#### [SUPPLIED RECORDS]
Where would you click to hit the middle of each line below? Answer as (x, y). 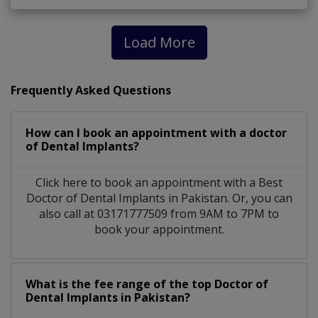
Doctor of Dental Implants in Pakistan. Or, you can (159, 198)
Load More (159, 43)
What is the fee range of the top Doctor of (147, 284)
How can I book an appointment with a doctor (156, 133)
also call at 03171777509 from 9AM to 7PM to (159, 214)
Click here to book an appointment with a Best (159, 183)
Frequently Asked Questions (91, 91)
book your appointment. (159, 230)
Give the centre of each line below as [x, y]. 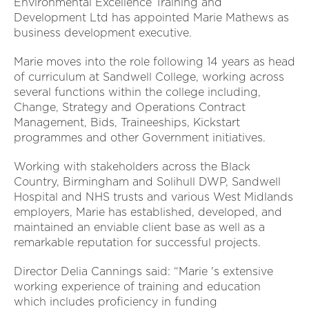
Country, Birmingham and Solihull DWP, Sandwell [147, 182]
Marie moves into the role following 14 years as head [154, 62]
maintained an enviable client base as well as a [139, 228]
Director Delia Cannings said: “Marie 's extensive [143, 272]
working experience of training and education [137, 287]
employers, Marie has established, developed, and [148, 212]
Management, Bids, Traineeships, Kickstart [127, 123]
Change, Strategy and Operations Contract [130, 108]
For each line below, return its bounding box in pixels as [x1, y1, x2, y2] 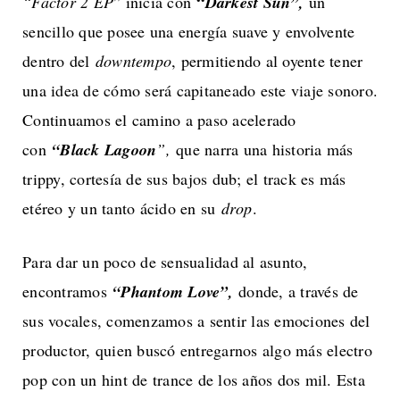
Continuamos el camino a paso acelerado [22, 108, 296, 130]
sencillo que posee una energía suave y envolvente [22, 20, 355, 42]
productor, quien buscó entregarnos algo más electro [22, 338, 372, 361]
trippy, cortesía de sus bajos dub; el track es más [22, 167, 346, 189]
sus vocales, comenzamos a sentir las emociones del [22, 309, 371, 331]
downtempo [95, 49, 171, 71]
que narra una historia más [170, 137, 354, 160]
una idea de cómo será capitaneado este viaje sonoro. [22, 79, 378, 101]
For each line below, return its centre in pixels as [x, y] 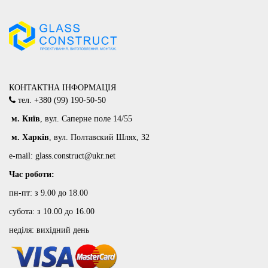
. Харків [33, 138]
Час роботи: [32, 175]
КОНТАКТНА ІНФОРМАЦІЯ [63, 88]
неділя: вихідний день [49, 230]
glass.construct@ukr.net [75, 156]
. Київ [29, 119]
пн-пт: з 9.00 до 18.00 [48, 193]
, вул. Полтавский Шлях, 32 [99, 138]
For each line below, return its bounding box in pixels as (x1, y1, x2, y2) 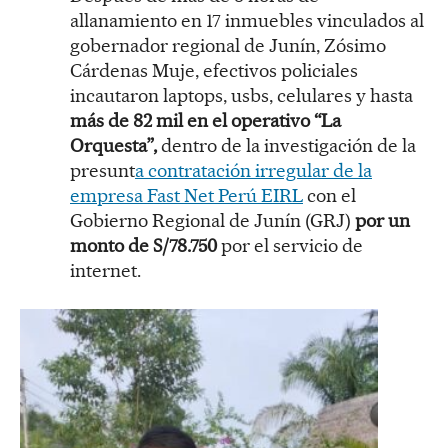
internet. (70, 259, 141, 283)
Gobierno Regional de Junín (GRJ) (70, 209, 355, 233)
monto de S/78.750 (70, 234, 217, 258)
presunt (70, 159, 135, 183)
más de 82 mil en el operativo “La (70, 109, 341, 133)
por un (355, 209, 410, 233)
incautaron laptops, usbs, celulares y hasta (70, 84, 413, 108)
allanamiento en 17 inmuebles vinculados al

#### [WHAT IS EXPECTED]
Set every record down verbatim. No pictures belong in the copy.

#### [ANSWER FOR THIS EXERCISE]
Where would you click to hit the middle of each line below? Answer as (x, y). 
Doctor of Dental Implants in Pakistan. Or, you can (159, 198)
Load More (159, 43)
What is the fee range of the top Doctor of (147, 284)
How can I book an appointment with a doctor (156, 133)
also call at 03171777509 from 9AM to 7PM to (159, 214)
Click here to book an appointment with a Best (159, 183)
Frequently Asked Questions (91, 91)
book your appointment. (159, 230)
Give the centre of each line below as [x, y]. 
Country, Birmingham and Solihull DWP, Sandwell [147, 182]
Marie moves into the role following 14 years as head [154, 62]
maintained an enviable client base as well as a [139, 228]
Director Delia Cannings said: “Marie 's extensive [143, 272]
working experience of training and education [137, 287]
employers, Marie has established, developed, and [148, 212]
Management, Bids, Traineeships, Kickstart [127, 123]
Change, Strategy and Operations Contract [130, 108]
For each line below, return its bounding box in pixels as [x1, y1, x2, y2] 
Continuamos el camino a paso acelerado [22, 108, 296, 130]
sencillo que posee una energía suave y envolvente [22, 20, 355, 42]
productor, quien buscó entregarnos algo más electro [22, 338, 372, 361]
trippy, cortesía de sus bajos dub; el track es más [22, 167, 346, 189]
sus vocales, comenzamos a sentir las emociones del [22, 309, 371, 331]
downtempo [95, 49, 171, 71]
que narra una historia más [170, 137, 354, 160]
una idea de cómo será capitaneado este viaje sonoro. [22, 79, 378, 101]
For each line below, return its centre in pixels as [x, y] 
. Харків [33, 138]
Час роботи: [32, 175]
КОНТАКТНА ІНФОРМАЦІЯ [63, 88]
неділя: вихідний день [49, 230]
glass.construct@ukr.net [75, 156]
. Київ [29, 119]
пн-пт: з 9.00 до 18.00 [48, 193]
, вул. Полтавский Шлях, 32 [99, 138]
For each line below, return its bounding box in pixels as (x1, y1, x2, y2) 
internet. (70, 259, 141, 283)
Gobierno Regional de Junín (GRJ) (70, 209, 355, 233)
monto de S/78.750 (70, 234, 217, 258)
presunt (70, 159, 135, 183)
más de 82 mil en el operativo “La (70, 109, 341, 133)
por un (355, 209, 410, 233)
incautaron laptops, usbs, celulares y hasta (70, 84, 413, 108)
allanamiento en 17 inmuebles vinculados al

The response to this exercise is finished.